Data for this task ▸

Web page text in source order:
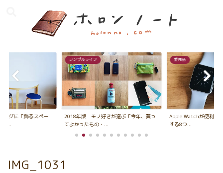
ングに「飾るスペー
シンプルライフ
2018年版 モノ好きが選ぶ「今年、買っ
てよかったもの・...
愛用品
Apple Watchが便利す
する8つ...
IMG_1031
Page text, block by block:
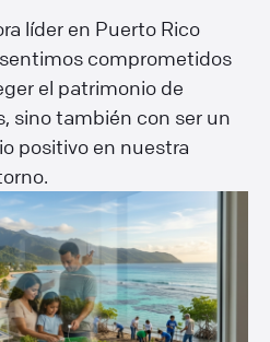
líder en Puerto Rico
comprometidos
el patrimonio de
sino también con ser un
positivo en nuestra
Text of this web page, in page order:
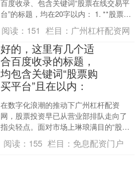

What to do ▸
Provide a precise transcription of the listing, excluding each picture.

Reply ▸
Web page text in source order:
ングに「飾るスペー
シンプルライフ
2018年版 モノ好きが選ぶ「今年、買っ
てよかったもの・...
愛用品
Apple Watchが便利す
する8つ...
IMG_1031
Page text, block by block:
líder en Puerto Rico
comprometidos
el patrimonio de
sino también con ser un
positivo en nuestra
Text of this web page, in page order:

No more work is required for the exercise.